- _WHAT IS EXPECTED_
Go through the records below and copy out every line holding "December".

Data items
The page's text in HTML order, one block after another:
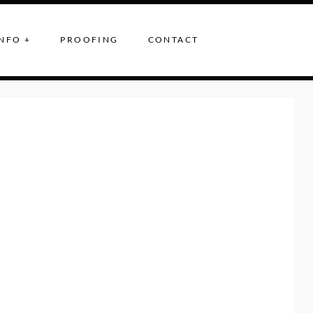
+ PROOFING CONTACT
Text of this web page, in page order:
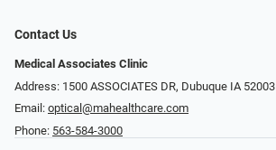
Contact Us
Medical Associates Clinic
Address: 1500 ASSOCIATES DR, Dubuque IA 52003
Email: optical@mahealthcare.com
Phone: 563-584-3000
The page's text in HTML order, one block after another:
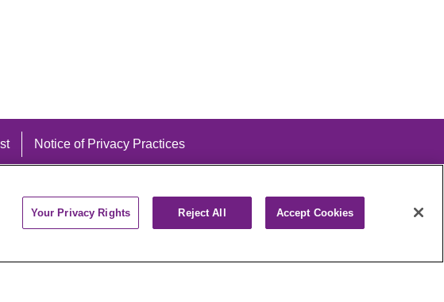
Notice of Privacy Practices
Your Privacy Rights Reject All Accept Cookies
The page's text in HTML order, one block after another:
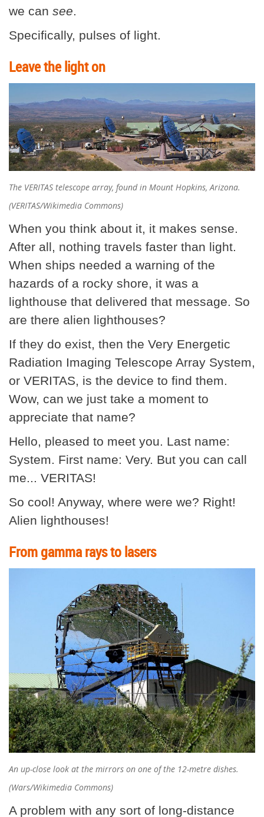
we can see.
Specifically, pulses of light.
Leave the light on
The VERITAS telescope array, found in Mount Hopkins, Arizona.
(VERITAS/Wikimedia Commons)
When you think about it, it makes sense.
After all, nothing travels faster than light.
When ships needed a warning of the
hazards of a rocky shore, it was a
lighthouse that delivered that message. So
are there alien lighthouses?
If they do exist, then the Very Energetic
Radiation Imaging Telescope Array System,
or VERITAS, is the device to find them.
Wow, can we just take a moment to
appreciate that name?
Hello, pleased to meet you. Last name:
System. First name: Very. But you can call
me... VERITAS!
So cool! Anyway, where were we? Right!
Alien lighthouses!
From gamma rays to lasers
An up-close look at the mirrors on one of the 12-metre dishes.
(Wars/Wikimedia Commons)
A problem with any sort of long-distance
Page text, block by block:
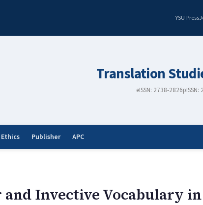
YSU Press
Translation
eISSN: 2738-2826pISSN:
Publisher APC
Invective Vocabulary
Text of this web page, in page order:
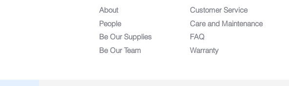
About
People
Be Our Supplies
Be Our Team
Customer Service
Care and Maintenance
FAQ
Warranty
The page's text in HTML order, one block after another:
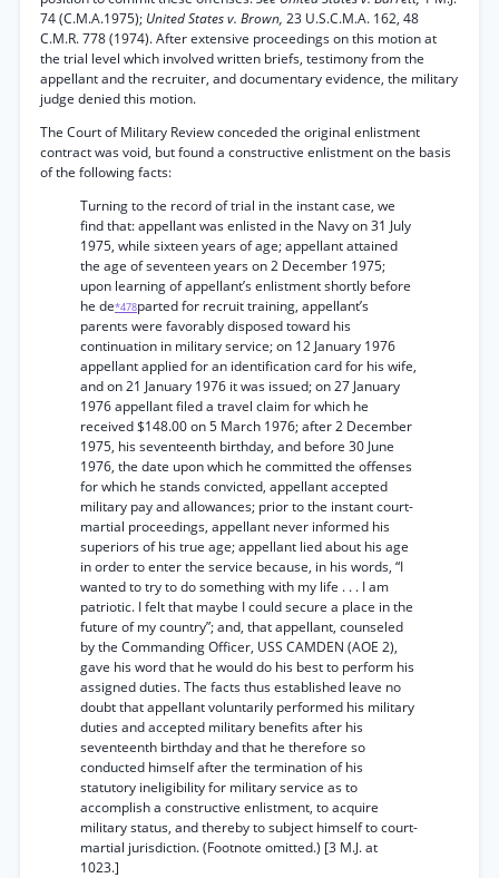
74 (C.M.A.1975); United States v. Brown, 23 U.S.C.M.A. 162, 48
C.M.R. 778 (1974). After extensive proceedings on this motion at
the trial level which involved written briefs, testimony from the
appellant and the recruiter, and documentary evidence, the military
judge denied this motion.
The Court of Military Review conceded the original enlistment
contract was void, but found a constructive enlistment on the basis
of the following facts:
Turning to the record of trial in the instant case, we
find that: appellant was enlisted in the Navy on 31 July
1975, while sixteen years of age; appellant attained
the age of seventeen years on 2 December 1975;
upon learning of appellant’s enlistment shortly before
he de*478parted for recruit training, appellant’s
parents were favorably disposed toward his
continuation in military service; on 12 January 1976
appellant applied for an identification card for his wife,
and on 21 January 1976 it was issued; on 27 January
1976 appellant filed a travel claim for which he
received $148.00 on 5 March 1976; after 2 December
1975, his seventeenth birthday, and before 30 June
1976, the date upon which he committed the offenses
for which he stands convicted, appellant accepted
military pay and allowances; prior to the instant court-
martial proceedings, appellant never informed his
superiors of his true age; appellant lied about his age
in order to enter the service because, in his words, “I
wanted to try to do something with my life . . . I am
patriotic. I felt that maybe I could secure a place in the
future of my country”; and, that appellant, counseled
by the Commanding Officer, USS CAMDEN (AOE 2),
gave his word that he would do his best to perform his
assigned duties. The facts thus established leave no
doubt that appellant voluntarily performed his military
duties and accepted military benefits after his
seventeenth birthday and that he therefore so
conducted himself after the termination of his
statutory ineligibility for military service as to
accomplish a constructive enlistment, to acquire
military status, and thereby to subject himself to court-
martial jurisdiction. (Footnote omitted.) [3 M.J. at
1023.]
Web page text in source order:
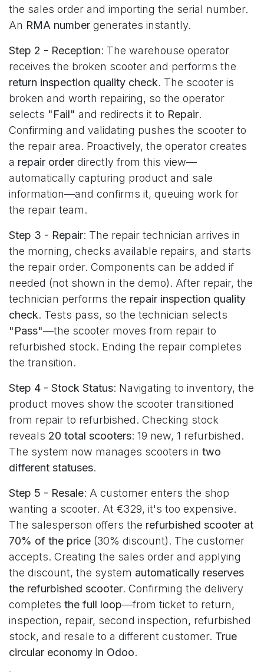
the sales order and importing the serial number.
An RMA number generates instantly.
Step 2 - Reception: The warehouse operator
receives the broken scooter and performs the
return inspection quality check. The scooter is
broken and worth repairing, so the operator
selects "Fail" and redirects it to Repair.
Confirming and validating pushes the scooter to
the repair area. Proactively, the operator creates
a repair order directly from this view—
automatically capturing product and sale
information—and confirms it, queuing work for
the repair team.
Step 3 - Repair: The repair technician arrives in
the morning, checks available repairs, and starts
the repair order. Components can be added if
needed (not shown in the demo). After repair, the
technician performs the repair inspection quality
check. Tests pass, so the technician selects
"Pass"—the scooter moves from repair to
refurbished stock. Ending the repair completes
the transition.
Step 4 - Stock Status: Navigating to inventory, the
product moves show the scooter transitioned
from repair to refurbished. Checking stock
reveals 20 total scooters: 19 new, 1 refurbished.
The system now manages scooters in two
different statuses.
Step 5 - Resale: A customer enters the shop
wanting a scooter. At €329, it's too expensive.
The salesperson offers the refurbished scooter at
70% of the price (30% discount). The customer
accepts. Creating the sales order and applying
the discount, the system automatically reserves
the refurbished scooter. Confirming the delivery
completes the full loop—from ticket to return,
inspection, repair, second inspection, refurbished
stock, and resale to a different customer. True
circular economy in Odoo.
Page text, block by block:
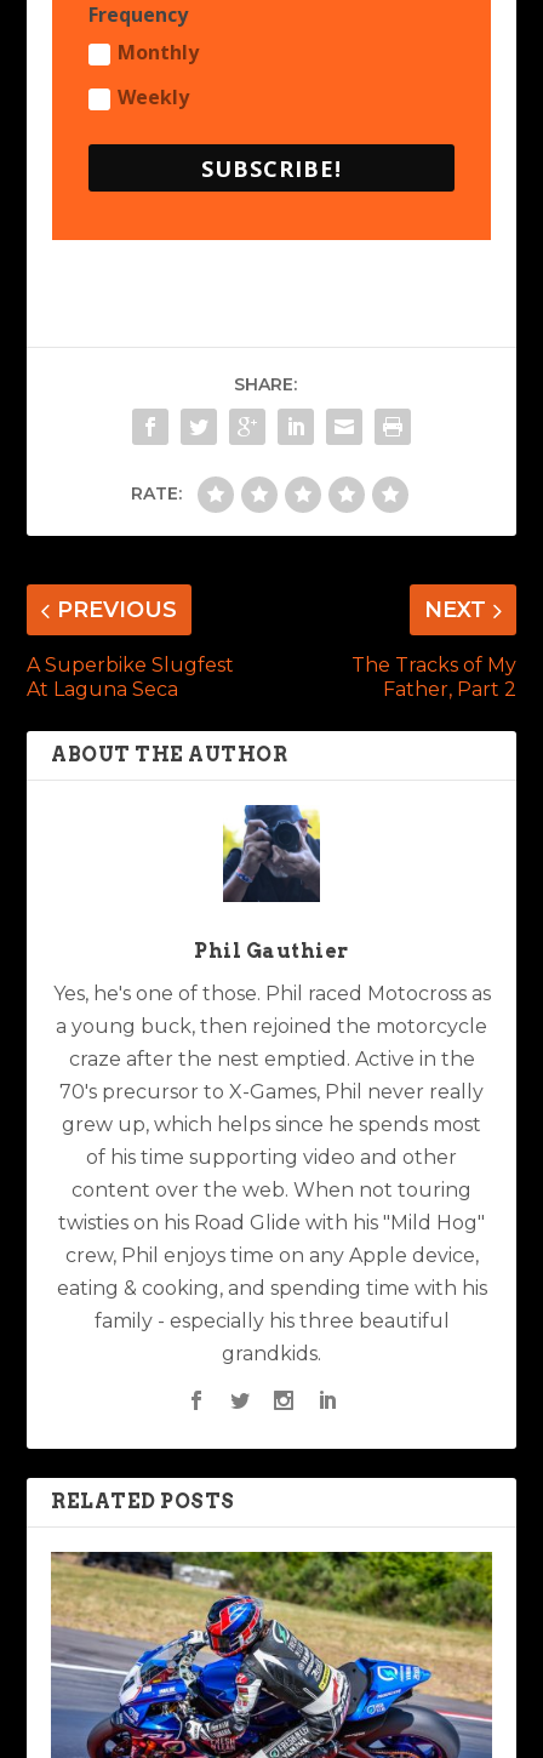
Frequency
Monthly
Weekly
SUBSCRIBE!
SHARE:
RATE:
PREVIOUS
A Superbike Slugfest
At Laguna Seca
NEXT
The Tracks of My
Father, Part 2
ABOUT THE AUTHOR
Phil Gauthier
Yes, he's one of those. Phil raced Motocross as
a young buck, then rejoined the motorcycle
craze after the nest emptied. Active in the
70's precursor to X-Games, Phil never really
grew up, which helps since he spends most
of his time supporting video and other
content over the web. When not touring
twisties on his Road Glide with his "Mild Hog"
crew, Phil enjoys time on any Apple device,
eating & cooking, and spending time with his
family - especially his three beautiful
grandkids.
RELATED POSTS
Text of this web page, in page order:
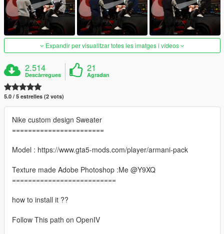
Expandir per visualitzar totes les imatges i vídeos
2.514
Descàrregues
21
Agradan
5.0 / 5 estrelles (2 vots)
Nike custom design Sweater
=======================
Model : https://www.gta5-mods.com/player/armani-pack
Texture made Adobe Photoshop :Me @Y9XQ
==========================
how to install it ??
Follow This path on OpenIV
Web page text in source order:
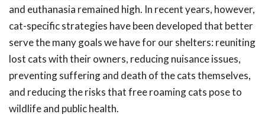
and euthanasia remained high. In recent years, however,
cat-specific strategies have been developed that better
serve the many goals we have for our shelters: reuniting
lost cats with their owners, reducing nuisance issues,
preventing suffering and death of the cats themselves,
and reducing the risks that free roaming cats pose to
wildlife and public health.
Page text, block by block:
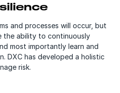
and processes will occur, but
the ability to continuously
most importantly learn and
DXC has developed a holistic
risk.
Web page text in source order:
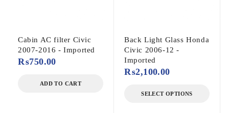
Cabin AC filter Civic
2007-2016 - Imported
₨750.00
ADD TO CART
Back Light Glass Honda
Civic 2006-12 -
Imported
₨2,100.00
SELECT OPTIONS
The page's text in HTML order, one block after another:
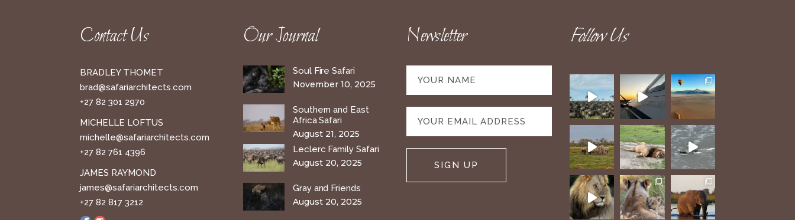
Contact Us
BRADLEY THOMET
brad@safariarchitects.com
+27 82 301 2970
MICHELLE LOFTUS
michelle@safariarchitects.com
+27 82 761 4396
JAMES RAYMOND
james@safariarchitects.com
+27 82 817 3212
Our Journal
Soul Fire Safari
November 10, 2025
Southern and East
Africa Safari
August 21, 2025
Leclerc Family Safari
August 20, 2025
Gray and Friends
August 20, 2025
Newsletter Follow Us
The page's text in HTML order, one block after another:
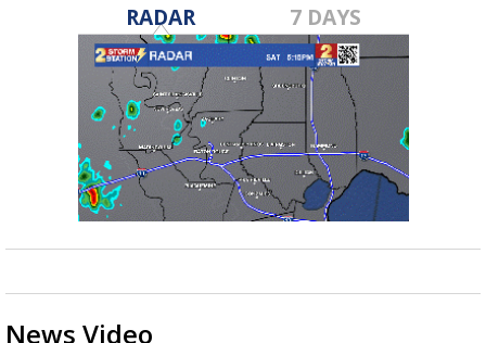
RADAR 7 DAYS
News Video
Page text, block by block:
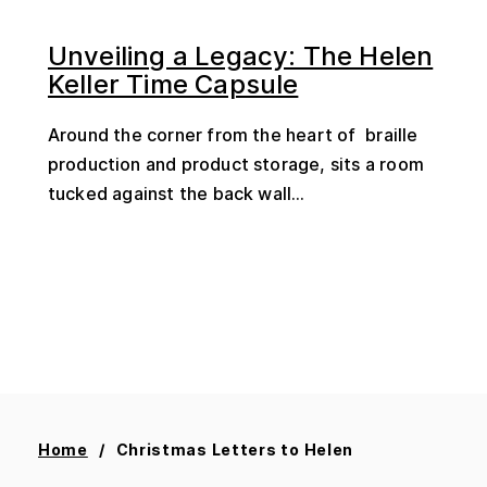
Unveiling a Legacy: The Helen
Keller Time Capsule
Around the corner from the heart of braille
production and product storage, sits a room
tucked against the back wall...
Home Christmas Letters to Helen
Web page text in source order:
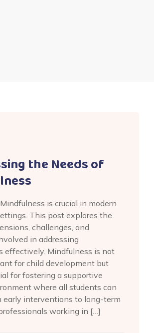
the Needs of
is crucial in modern
This post explores the
challenges, and
in addressing
effectively. Mindfulness is not
for child development but
for fostering a supportive
where all students can
early interventions to long-term
working in […]
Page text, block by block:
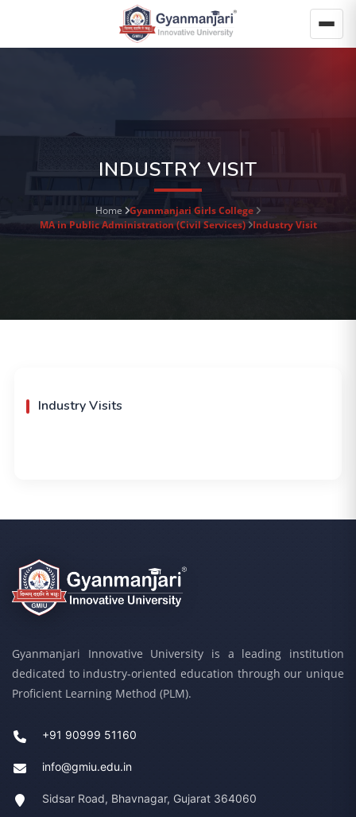
INDUSTRY VISIT
Home Gyanmanjari Girls College
MA in Public Administration (Civil Services) Industry Visit
Industry Visits
Gyanmanjari Innovative University is a leading institution
dedicated to industry-oriented education through our unique
Proficient Learning Method (PLM).
+91 90999 51160
info@gmiu.edu.in
Sidsar Road, Bhavnagar, Gujarat 364060
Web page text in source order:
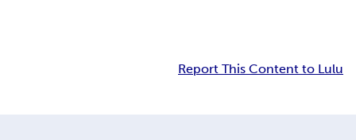
Report This Content to Lulu

- _FINAL ANSWER_
the age of seventeen years on 2 December 1975;
received $148.00 on 5 March 1976; after 2 December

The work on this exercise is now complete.